When the movement type is to change columns to the left, controlling the circle selection box to deselect all sixth photos on the upper side of the second photo in the column where the second photo is located in the viewing interface;

After the selection is completed, all the seventh photos circled in the circle selection box are used as images to be classified, and the acquisition is completed.

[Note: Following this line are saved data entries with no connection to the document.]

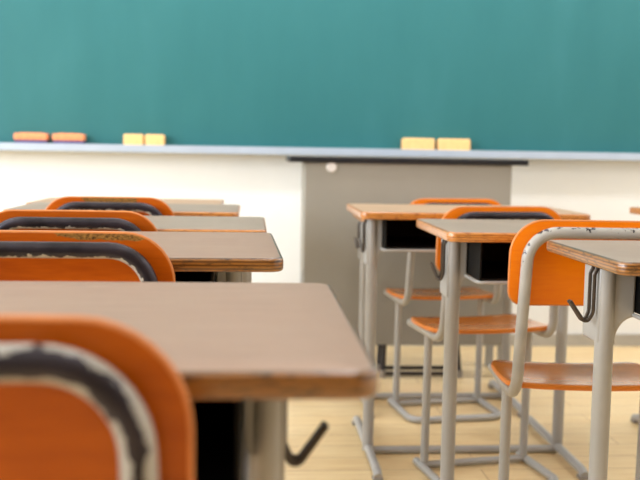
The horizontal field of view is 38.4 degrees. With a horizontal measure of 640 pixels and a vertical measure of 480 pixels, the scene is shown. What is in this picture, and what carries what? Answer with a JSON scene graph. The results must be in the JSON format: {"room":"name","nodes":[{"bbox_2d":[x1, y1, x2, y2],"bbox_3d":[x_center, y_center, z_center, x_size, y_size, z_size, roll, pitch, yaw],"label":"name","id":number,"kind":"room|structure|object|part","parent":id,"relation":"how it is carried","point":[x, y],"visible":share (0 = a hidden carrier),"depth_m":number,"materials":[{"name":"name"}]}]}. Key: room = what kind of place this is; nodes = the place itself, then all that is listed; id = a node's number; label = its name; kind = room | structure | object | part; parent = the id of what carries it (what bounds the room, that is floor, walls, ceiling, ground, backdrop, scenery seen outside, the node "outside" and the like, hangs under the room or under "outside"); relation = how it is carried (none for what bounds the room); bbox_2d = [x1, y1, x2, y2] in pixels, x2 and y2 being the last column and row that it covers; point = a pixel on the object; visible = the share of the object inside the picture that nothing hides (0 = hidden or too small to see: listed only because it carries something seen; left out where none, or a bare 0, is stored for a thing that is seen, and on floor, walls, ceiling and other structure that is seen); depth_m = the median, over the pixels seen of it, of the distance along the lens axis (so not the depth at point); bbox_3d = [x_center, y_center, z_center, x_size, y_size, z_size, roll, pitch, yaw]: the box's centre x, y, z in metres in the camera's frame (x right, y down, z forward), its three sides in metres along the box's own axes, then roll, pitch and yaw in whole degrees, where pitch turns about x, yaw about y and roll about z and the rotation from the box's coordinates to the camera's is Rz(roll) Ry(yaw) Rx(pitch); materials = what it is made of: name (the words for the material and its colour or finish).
{"room":"classroom","nodes":[
{"label":"classroom","id":0,"kind":"room"},
{"bbox_2d":[0,151,639,333],"bbox_3d":[0.169,-1.027,4.069,7.800,3.000,0.150,1,5,-4],"label":"wall","id":1,"kind":"structure","parent":0,"point":[269,187],"depth_m":4.04,"materials":[{"name":"beige paint"}]},
{"bbox_2d":[0,0,639,160],"bbox_3d":[0.027,-1.010,3.939,4.680,1.295,0.090,1,5,-4],"label":"chalkboard","id":2,"kind":"object","parent":1,"relation":"attached to","point":[516,79],"visible":1,"depth_m":3.98,"materials":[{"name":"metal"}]},
{"bbox_2d":[14,132,49,142],"bbox_3d":[-1.220,-0.424,3.894,0.140,0.060,0.050,1,5,-4],"label":"eraser","id":3,"kind":"object","parent":2,"relation":"on","point":[21,137],"visible":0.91,"depth_m":3.87,"materials":[{"name":"orange fabric"}]},
{"bbox_3d":[-1.220,-0.437,3.893,0.140,0.029,0.050,1,5,-4],"label":"handle","id":4,"kind":"part","parent":3,"relation":"part of","materials":[{"name":"fabric"}]},
{"bbox_2d":[52,133,85,143],"bbox_3d":[-1.065,-0.422,3.905,0.134,0.060,0.050,1,5,-4],"label":"eraser","id":5,"kind":"object","parent":2,"relation":"on","point":[70,138],"visible":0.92,"depth_m":3.88,"materials":[{"name":"orange fabric"}]},
{"bbox_3d":[-1.064,-0.435,3.904,0.134,0.029,0.050,1,5,-4],"label":"handle","id":6,"kind":"part","parent":5,"relation":"part of","materials":[{"name":"fabric"}]},
{"bbox_2d":[123,134,143,144],"bbox_3d":[-0.793,-0.420,3.924,0.084,0.062,0.052,1,5,-4],"label":"eraser","id":7,"kind":"object","parent":2,"relation":"on","point":[129,139],"visible":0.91,"depth_m":3.90,"materials":[{"name":"yellow fabric"}]},
{"bbox_2d":[145,134,164,144],"bbox_3d":[-0.704,-0.419,3.930,0.082,0.062,0.052,1,5,-4],"label":"eraser","id":8,"kind":"object","parent":2,"relation":"on","point":[150,139],"visible":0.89,"depth_m":3.91,"materials":[{"name":"yellow fabric"}]},
{"bbox_2d":[0,142,639,160],"bbox_3d":[0.017,-0.383,3.998,4.680,0.035,0.090,1,5,-4],"label":"chalk tray","id":9,"kind":"object","parent":2,"relation":"on","point":[233,148],"depth_m":3.98,"materials":[{"name":"metal"}]},
{"bbox_2d":[401,138,434,149],"bbox_3d":[0.426,-0.410,4.011,0.142,0.066,0.052,1,5,-4],"label":"eraser","id":10,"kind":"object","parent":2,"relation":"on","point":[406,143],"visible":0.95,"depth_m":3.99,"materials":[{"name":"yellow fabric"}]},
{"bbox_2d":[437,139,469,149],"bbox_3d":[0.583,-0.409,4.023,0.142,0.066,0.052,1,5,-4],"label":"eraser","id":11,"kind":"object","parent":2,"relation":"on","point":[442,144],"visible":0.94,"depth_m":4.00,"materials":[{"name":"yellow fabric"}]},
{"bbox_2d":[375,334,639,345],"bbox_3d":[0.150,0.447,4.125,7.500,0.055,0.012,1,5,-4],"label":"baseboard","id":12,"kind":"structure","parent":1,"relation":"attached to","point":[572,339],"depth_m":4.19,"materials":[{"name":"beige wood"}]},
{"bbox_2d":[285,346,639,479],"bbox_3d":[0.404,0.873,0.539,7.800,0.120,7.550,1,5,-4],"label":"floor","id":13,"kind":"structure","parent":0,"point":[339,455],"depth_m":2.90,"materials":[{"name":"brown wood"}]},
{"bbox_2d":[0,209,157,231],"bbox_3d":[-0.501,0.300,1.916,0.356,0.735,0.352,1,5,-4],"label":"chair","id":14,"kind":"object","parent":13,"relation":"on","point":[14,219],"visible":0.08,"depth_m":1.78,"materials":[{"name":"orange wood"}]},
{"bbox_3d":[-0.499,0.115,1.916,0.333,0.342,0.272,1,5,-4],"label":"frame","id":15,"kind":"part","parent":14,"relation":"part of","materials":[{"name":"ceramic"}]},
{"bbox_2d":[0,230,174,281],"bbox_3d":[-0.391,0.348,1.392,0.356,0.740,0.352,1,5,-4],"label":"chair","id":16,"kind":"object","parent":13,"relation":"on","point":[25,255],"visible":0.25,"depth_m":1.28,"materials":[{"name":"orange wood"}]},
{"bbox_2d":[0,314,193,479],"bbox_3d":[-0.267,0.411,0.674,0.356,0.751,0.352,1,5,-4],"label":"chair","id":17,"kind":"object","parent":13,"relation":"on","point":[82,397],"visible":1,"depth_m":0.56,"materials":[{"name":"orange wood"}]},
{"bbox_3d":[-0.265,0.219,0.672,0.333,0.342,0.272,1,5,-4],"label":"frame","id":18,"kind":"part","parent":17,"relation":"part of","materials":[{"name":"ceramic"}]},
{"bbox_2d":[45,196,174,215],"bbox_3d":[-0.541,0.250,2.429,0.336,0.737,0.352,1,5,-4],"label":"chair","id":19,"kind":"object","parent":13,"relation":"on","point":[145,206],"visible":0.12,"depth_m":2.30,"materials":[{"name":"orange wood"}]},
{"bbox_3d":[-0.539,0.064,2.429,0.312,0.342,0.272,1,5,-4],"label":"frame","id":20,"kind":"part","parent":19,"relation":"part of","materials":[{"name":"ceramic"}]},
{"bbox_2d":[3,202,240,216],"bbox_3d":[-0.525,0.261,2.523,0.634,0.700,0.454,1,5,-4],"label":"school desk","id":21,"kind":"object","parent":13,"relation":"on","point":[227,210],"visible":0.12,"depth_m":2.46,"materials":[{"name":"laminate"}]},
{"bbox_2d":[26,197,224,203],"bbox_3d":[-0.621,0.219,3.006,0.634,0.690,0.444,1,5,-4],"label":"school desk","id":22,"kind":"object","parent":13,"relation":"on","point":[51,199],"visible":0.06,"depth_m":3.03,"materials":[{"name":"laminate"}]},
{"bbox_2d":[0,281,378,479],"bbox_3d":[-0.274,0.422,0.846,0.600,0.700,0.539,1,5,-4],"label":"school desk","id":23,"kind":"object","parent":13,"relation":"on","point":[240,352],"visible":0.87,"depth_m":0.80,"materials":[{"name":"beige laminate"}]},
{"bbox_2d":[190,400,250,479],"bbox_3d":[-0.272,0.136,0.862,0.414,0.090,0.394,1,5,-4],"label":"tray","id":24,"kind":"object","parent":23,"relation":"on","point":[222,428],"depth_m":0.79,"materials":[{"name":"black metal"}]},
{"bbox_3d":[-0.051,0.432,0.832,0.031,0.666,0.032,1,5,-4],"label":"leg","id":25,"kind":"part","parent":23,"relation":"part of","materials":[{"name":"grey metal"}]},
{"bbox_2d":[121,231,282,282],"bbox_3d":[-0.373,0.356,1.531,0.600,0.700,0.531,0,5,-5],"label":"school desk","id":26,"kind":"object","parent":13,"relation":"on","point":[194,256],"visible":0.33,"depth_m":1.47,"materials":[{"name":"beige laminate"}]},
{"bbox_2d":[174,272,215,281],"bbox_3d":[-0.373,0.066,1.549,0.394,0.082,0.382,0,5,-5],"label":"tray","id":27,"kind":"object","parent":26,"relation":"on","point":[179,276],"depth_m":1.75,"materials":[{"name":"black metal"}]},
{"bbox_3d":[-0.146,0.365,1.526,0.031,0.666,0.032,0,5,-5],"label":"leg","id":28,"kind":"part","parent":26,"relation":"part of","materials":[{"name":"grey metal"}]},
{"bbox_2d":[145,216,266,282],"bbox_3d":[-0.430,0.311,1.999,0.617,0.700,0.469,1,5,-4],"label":"school desk","id":29,"kind":"object","parent":13,"relation":"on","point":[162,223],"visible":0.14,"depth_m":1.98,"materials":[{"name":"laminate"}]},
{"bbox_3d":[-0.169,0.319,2.023,0.031,0.666,0.032,1,5,-4],"label":"leg","id":30,"kind":"part","parent":29,"relation":"part of","materials":[{"name":"grey metal"}]},
{"bbox_2d":[286,156,528,366],"bbox_3d":[0.319,0.101,3.612,0.905,0.844,0.300,1,5,-4],"label":"desk","id":31,"kind":"object","parent":13,"relation":"on","point":[329,252],"visible":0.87,"depth_m":3.46,"materials":[{"name":"grey metal"}]},
{"bbox_3d":[-0.066,0.310,3.695,0.030,0.400,0.030,1,5,-4],"label":"leg","id":32,"kind":"part","parent":31,"relation":"part of","materials":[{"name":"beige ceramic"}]},
{"bbox_3d":[-0.058,-0.090,3.562,0.020,0.422,0.220,1,5,-4],"label":"panel","id":33,"kind":"part","parent":31,"relation":"part of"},
{"bbox_3d":[0.694,0.318,3.750,0.030,0.400,0.030,1,5,-4],"label":"leg","id":34,"kind":"part","parent":31,"relation":"part of","materials":[{"name":"grey metal"}]},
{"bbox_3d":[0.707,0.335,3.562,0.030,0.400,0.030,1,5,-4],"label":"leg","id":35,"kind":"part","parent":31,"relation":"part of","materials":[{"name":"grey metal"}]},
{"bbox_2d":[376,345,462,378],"bbox_3d":[0.385,0.307,3.647,0.325,0.430,0.258,1,5,-4],"label":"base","id":36,"kind":"object","parent":13,"relation":"on","point":[381,349],"visible":0.16,"depth_m":3.55,"materials":[{"name":"metal"}]},
{"bbox_3d":[0.244,0.312,3.679,0.021,0.407,0.137,2,5,8],"label":"leg","id":37,"kind":"part","parent":36,"relation":"part of","materials":[{"name":"metal"}]},
{"bbox_3d":[0.253,0.323,3.560,0.021,0.405,0.099,2,6,14],"label":"leg","id":38,"kind":"part","parent":36,"relation":"part of","materials":[{"name":"metal"}]},
{"bbox_3d":[0.527,0.326,3.580,0.021,0.405,0.099,-1,6,-22],"label":"leg","id":39,"kind":"part","parent":36,"relation":"part of","materials":[{"name":"metal"}]},
{"bbox_2d":[353,214,520,417],"bbox_3d":[0.406,0.239,3.196,0.576,0.650,0.444,1,5,-4],"label":"school desk","id":40,"kind":"object","parent":13,"relation":"on","point":[507,303],"visible":0.28,"depth_m":3.22,"materials":[{"name":"metal"}]},
{"bbox_3d":[0.152,0.239,3.195,0.031,0.616,0.032,1,5,-4],"label":"leg","id":41,"kind":"part","parent":40,"relation":"part of","materials":[{"name":"grey metal"}]},
{"bbox_3d":[0.659,0.244,3.232,0.031,0.616,0.032,1,5,-4],"label":"leg","id":42,"kind":"part","parent":40,"relation":"part of","materials":[{"name":"grey metal"}]},
{"bbox_2d":[383,198,501,422],"bbox_3d":[0.416,0.214,3.095,0.356,0.716,0.352,0,5,-12],"label":"chair","id":43,"kind":"object","parent":13,"relation":"on","point":[401,296],"visible":0.55,"depth_m":3.09,"materials":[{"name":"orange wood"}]},
{"bbox_3d":[0.262,0.376,3.113,0.022,0.351,0.029,0,5,-12],"label":"leg","id":44,"kind":"part","parent":43,"relation":"part of","materials":[{"name":"grey metal"}]},
{"bbox_3d":[0.406,0.182,3.139,0.336,0.026,0.255,0,5,-12],"label":"seat","id":45,"kind":"part","parent":43,"relation":"part of","materials":[{"name":"orange wood"}]},
{"bbox_3d":[0.415,0.039,3.095,0.333,0.342,0.272,0,5,-12],"label":"frame","id":46,"kind":"part","parent":43,"relation":"part of","materials":[{"name":"metal"}]},
{"bbox_3d":[0.420,0.564,3.079,0.332,0.022,0.254,0,5,-12],"label":"floor frame","id":47,"kind":"part","parent":43,"relation":"part of","materials":[{"name":"grey metal"}]},
{"bbox_3d":[0.437,-0.049,2.992,0.356,0.172,0.027,0,5,-12],"label":"backrest","id":48,"kind":"part","parent":43,"relation":"part of","materials":[{"name":"orange wood"}]},
{"bbox_3d":[0.549,0.375,3.175,0.022,0.351,0.029,0,5,-12],"label":"leg","id":49,"kind":"part","parent":43,"relation":"part of","materials":[{"name":"grey metal"}]},
{"bbox_2d":[347,203,590,479],"bbox_3d":[0.415,0.263,2.672,0.640,0.700,0.564,1,5,-4],"label":"school desk","id":50,"kind":"object","parent":13,"relation":"on","point":[391,227],"visible":0.65,"depth_m":2.62,"materials":[{"name":"metal"}]},
{"bbox_3d":[0.142,0.269,2.605,0.031,0.666,0.032,1,5,-4],"label":"leg","id":51,"kind":"part","parent":50,"relation":"part of","materials":[{"name":"grey metal"}]},
{"bbox_2d":[380,220,436,251],"bbox_3d":[0.414,-0.026,2.718,0.510,0.090,0.359,1,5,-4],"label":"tray","id":52,"kind":"object","parent":50,"relation":"on","point":[395,235],"depth_m":2.75,"materials":[{"name":"black metal"}]},
{"bbox_3d":[0.695,0.275,2.645,0.031,0.666,0.032,1,5,-4],"label":"leg","id":53,"kind":"part","parent":50,"relation":"part of","materials":[{"name":"grey metal"}]},
{"bbox_2d":[416,219,536,479],"bbox_3d":[0.543,0.321,2.069,0.600,0.700,0.479,1,5,-4],"label":"school desk","id":54,"kind":"object","parent":13,"relation":"on","point":[479,249],"visible":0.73,"depth_m":2.03,"materials":[{"name":"metal"}]},
{"bbox_3d":[0.289,0.324,2.051,0.031,0.666,0.032,1,5,-4],"label":"leg","id":55,"kind":"part","parent":54,"relation":"part of","materials":[{"name":"grey metal"}]},
{"bbox_2d":[464,242,510,284],"bbox_3d":[0.545,0.035,2.085,0.464,0.090,0.334,1,5,-4],"label":"tray","id":56,"kind":"object","parent":54,"relation":"on","point":[488,263],"depth_m":2.02,"materials":[{"name":"black metal"}]},
{"bbox_2d":[407,206,561,479],"bbox_3d":[0.442,0.267,2.479,0.356,0.726,0.352,0,5,-14],"label":"chair","id":57,"kind":"object","parent":13,"relation":"on","point":[432,328],"visible":0.5,"depth_m":2.47,"materials":[{"name":"orange wood"}]},
{"bbox_3d":[0.288,0.429,2.492,0.022,0.361,0.029,0,6,-14],"label":"leg","id":58,"kind":"part","parent":57,"relation":"part of","materials":[{"name":"grey metal"}]},
{"bbox_3d":[0.431,0.231,2.523,0.336,0.026,0.255,0,6,-14],"label":"seat","id":59,"kind":"part","parent":57,"relation":"part of","materials":[{"name":"orange wood"}]},
{"bbox_3d":[0.441,0.087,2.479,0.333,0.342,0.272,0,6,-14],"label":"frame","id":60,"kind":"part","parent":57,"relation":"part of","materials":[{"name":"metal"}]},
{"bbox_3d":[0.448,0.622,2.464,0.332,0.022,0.254,0,6,-14],"label":"floor frame","id":61,"kind":"part","parent":57,"relation":"part of","materials":[{"name":"grey metal"}]},
{"bbox_3d":[0.466,-0.001,2.376,0.356,0.172,0.027,0,6,-14],"label":"backrest","id":62,"kind":"part","parent":57,"relation":"part of","materials":[{"name":"orange wood"}]},
{"bbox_3d":[0.574,0.427,2.563,0.022,0.361,0.029,0,6,-14],"label":"leg","id":63,"kind":"part","parent":57,"relation":"part of","materials":[{"name":"grey metal"}]},
{"bbox_2d":[488,219,639,479],"bbox_3d":[0.543,0.318,1.918,0.356,0.732,0.352,1,5,0],"label":"chair","id":64,"kind":"object","parent":13,"relation":"on","point":[537,276],"visible":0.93,"depth_m":1.81,"materials":[{"name":"orange wood"}]},
{"bbox_3d":[0.394,0.482,1.968,0.022,0.357,0.029,1,5,0],"label":"leg","id":65,"kind":"part","parent":64,"relation":"part of","materials":[{"name":"grey metal"}]},
{"bbox_3d":[0.546,0.140,1.919,0.333,0.352,0.272,1,5,0],"label":"frame","id":66,"kind":"part","parent":64,"relation":"part of","materials":[{"name":"metal"}]},
{"bbox_3d":[0.544,0.288,1.964,0.336,0.026,0.255,1,5,0],"label":"seat","id":67,"kind":"part","parent":64,"relation":"part of","materials":[{"name":"orange wood"}]},
{"bbox_3d":[0.548,0.047,1.813,0.356,0.172,0.027,1,5,0],"label":"backrest","id":68,"kind":"part","parent":64,"relation":"part of","materials":[{"name":"orange wood"}]},
{"bbox_3d":[0.688,0.487,1.969,0.022,0.357,0.029,1,5,0],"label":"leg","id":69,"kind":"part","parent":64,"relation":"part of","materials":[{"name":"grey metal"}]},
{"bbox_2d":[547,240,639,479],"bbox_3d":[0.731,0.371,1.562,0.634,0.700,0.454,1,5,-4],"label":"school desk","id":70,"kind":"object","parent":13,"relation":"on","point":[612,267],"visible":1,"depth_m":1.54,"materials":[{"name":"metal"}]},
{"bbox_3d":[0.476,0.371,1.571,0.031,0.666,0.032,1,5,-4],"label":"leg","id":71,"kind":"part","parent":70,"relation":"part of","materials":[{"name":"grey metal"}]},
{"bbox_2d":[632,276,639,319],"bbox_3d":[0.733,0.085,1.578,0.424,0.090,0.309,1,5,-4],"label":"tray","id":72,"kind":"object","parent":70,"relation":"on","point":[635,279],"depth_m":1.54,"materials":[{"name":"black metal"}]},
{"bbox_2d":[629,207,639,422],"bbox_3d":[1.304,0.268,2.769,0.634,0.700,0.514,1,5,-4],"label":"school desk","id":73,"kind":"object","parent":13,"relation":"on","point":[633,210],"visible":0.88,"depth_m":2.95,"materials":[{"name":"laminate"}]}
]}

9 . The weakly supervised fine-grained image classification method based on a soft threshold penalty mechanism according to claim 8 , wherein the acquiring the second photo corresponding to the first gaze point in the viewing interface. 10 . ,include:

obtaining the current thumbnail scale of the display interface;

obtaining a preset abbreviated ratio threshold corresponding to the size of the display interface;

If the abbreviated ratio is greater than or equal to the abbreviated ratio threshold, determine the eighth photo located at the first gaze point in the viewing interface, and use it as the second photo to complete the acquisition;

Otherwise, determining a plurality of ninth photos located at the first gaze point in the viewing interface;

Based on the ninth photo, generating a cut-off photo enlargement confirmation box;

suspending and displaying the cut-off photo enlargement confirmation box in the display interface;

determining a second gaze point in the viewing interface that corresponds to the user's current eye sight;

When the second gaze point is located in the cut-off photo enlargement confirmation frame and the second gaze point has not changed within the preset third time, the cut-off photo magnification confirmation frame is located in the cut-off photo magnification confirmation frame. The ninth photo of the second gaze point is used as the second photo to complete the acquisition.

10. A weakly supervised fine-grained image classification system based on a soft threshold penalty mechanism, characterized in that it comprises:

The building block is used to construct a fine-grained image classification network with a two-level cascade network structure based on the soft threshold penalty mechanism;

The acquisition module is used to acquire the images to be classified;

a preprocessing module for preprocessing the to-be-classified image;

The classification module is configured to perform image classification on the preprocessing result based on the fine-grained image classification network, and output the image classification result.